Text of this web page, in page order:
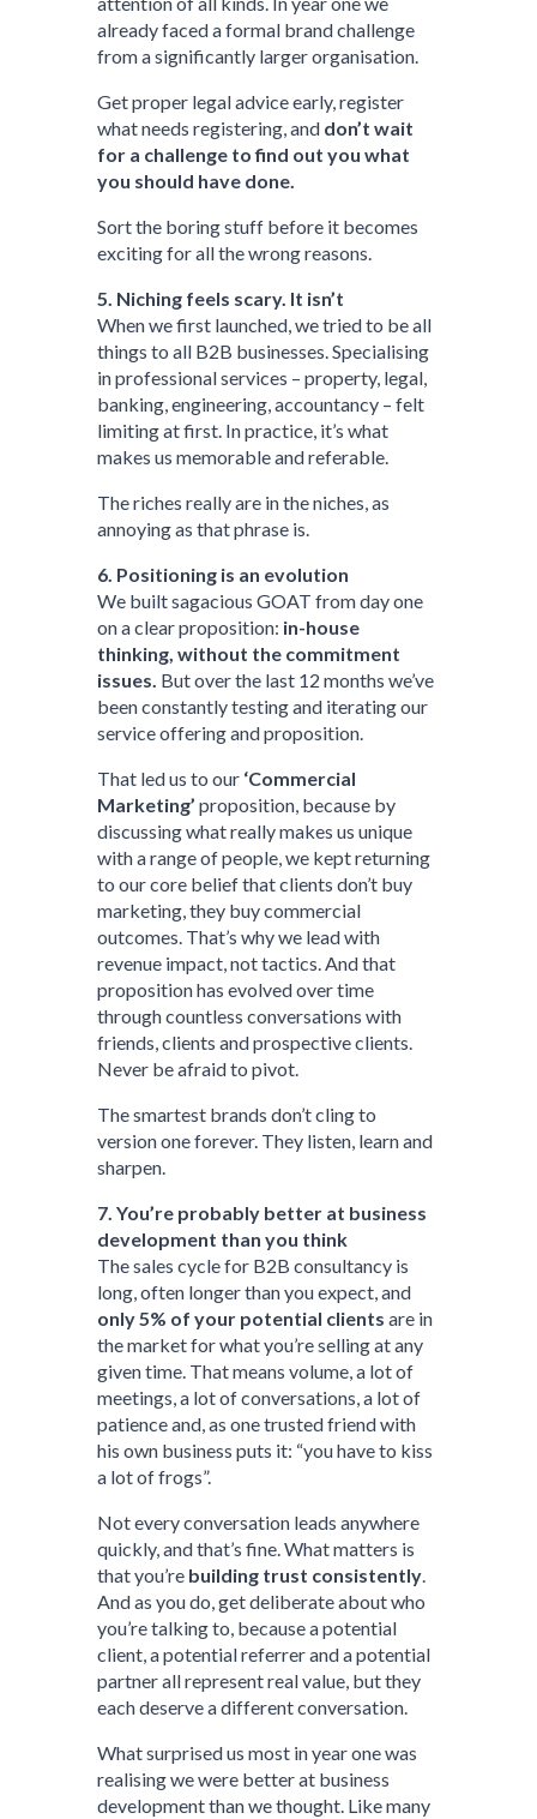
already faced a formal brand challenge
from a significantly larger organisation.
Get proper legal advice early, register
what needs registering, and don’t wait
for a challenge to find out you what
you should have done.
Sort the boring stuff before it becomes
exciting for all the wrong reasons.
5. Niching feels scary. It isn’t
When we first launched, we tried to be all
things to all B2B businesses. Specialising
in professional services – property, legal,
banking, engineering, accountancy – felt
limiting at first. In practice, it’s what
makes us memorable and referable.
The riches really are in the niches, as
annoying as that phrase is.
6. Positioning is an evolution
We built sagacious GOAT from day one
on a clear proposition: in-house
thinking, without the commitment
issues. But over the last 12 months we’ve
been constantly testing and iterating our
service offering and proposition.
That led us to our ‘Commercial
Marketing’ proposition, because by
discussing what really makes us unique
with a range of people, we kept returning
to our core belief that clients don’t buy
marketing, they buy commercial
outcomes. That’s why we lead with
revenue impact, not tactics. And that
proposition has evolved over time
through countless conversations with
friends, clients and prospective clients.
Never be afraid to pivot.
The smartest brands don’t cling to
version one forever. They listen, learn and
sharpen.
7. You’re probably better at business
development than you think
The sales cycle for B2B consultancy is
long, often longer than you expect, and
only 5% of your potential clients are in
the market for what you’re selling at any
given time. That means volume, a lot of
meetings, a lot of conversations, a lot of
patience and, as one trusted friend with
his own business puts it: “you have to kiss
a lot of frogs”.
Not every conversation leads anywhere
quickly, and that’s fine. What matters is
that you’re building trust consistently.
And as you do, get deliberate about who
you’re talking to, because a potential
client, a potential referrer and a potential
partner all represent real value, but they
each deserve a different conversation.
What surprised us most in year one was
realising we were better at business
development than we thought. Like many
-- -- --
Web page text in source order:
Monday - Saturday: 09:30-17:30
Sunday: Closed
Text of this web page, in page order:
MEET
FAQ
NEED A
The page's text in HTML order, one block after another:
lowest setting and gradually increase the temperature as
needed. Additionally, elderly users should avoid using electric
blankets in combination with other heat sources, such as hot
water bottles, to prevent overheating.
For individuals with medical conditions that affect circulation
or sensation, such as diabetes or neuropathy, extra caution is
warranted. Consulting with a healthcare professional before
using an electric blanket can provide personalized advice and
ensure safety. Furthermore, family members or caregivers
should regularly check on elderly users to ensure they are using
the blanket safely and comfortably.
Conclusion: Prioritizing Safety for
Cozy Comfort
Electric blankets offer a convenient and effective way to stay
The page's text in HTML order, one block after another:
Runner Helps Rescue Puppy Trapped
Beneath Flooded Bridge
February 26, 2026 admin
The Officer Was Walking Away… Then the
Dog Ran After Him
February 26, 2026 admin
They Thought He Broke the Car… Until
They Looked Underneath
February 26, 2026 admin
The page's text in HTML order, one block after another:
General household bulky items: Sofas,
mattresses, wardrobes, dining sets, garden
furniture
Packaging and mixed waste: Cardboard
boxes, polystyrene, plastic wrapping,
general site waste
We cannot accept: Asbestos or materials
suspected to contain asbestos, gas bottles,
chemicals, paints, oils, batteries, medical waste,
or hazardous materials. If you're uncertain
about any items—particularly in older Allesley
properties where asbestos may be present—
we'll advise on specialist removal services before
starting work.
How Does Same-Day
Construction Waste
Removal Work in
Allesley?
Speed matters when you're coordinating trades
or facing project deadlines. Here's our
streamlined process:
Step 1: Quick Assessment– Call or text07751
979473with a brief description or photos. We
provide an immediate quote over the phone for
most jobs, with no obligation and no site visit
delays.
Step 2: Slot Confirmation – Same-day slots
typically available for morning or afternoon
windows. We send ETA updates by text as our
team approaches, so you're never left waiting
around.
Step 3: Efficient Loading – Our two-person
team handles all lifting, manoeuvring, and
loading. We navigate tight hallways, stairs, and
-- -- --
EXERCISE ▸ Pull out every line of the records that includes the string "advice".

OUTPUT OF THE EXERCISE ▸
Get proper legal advice early, register
using an electric blanket can provide personalized advice and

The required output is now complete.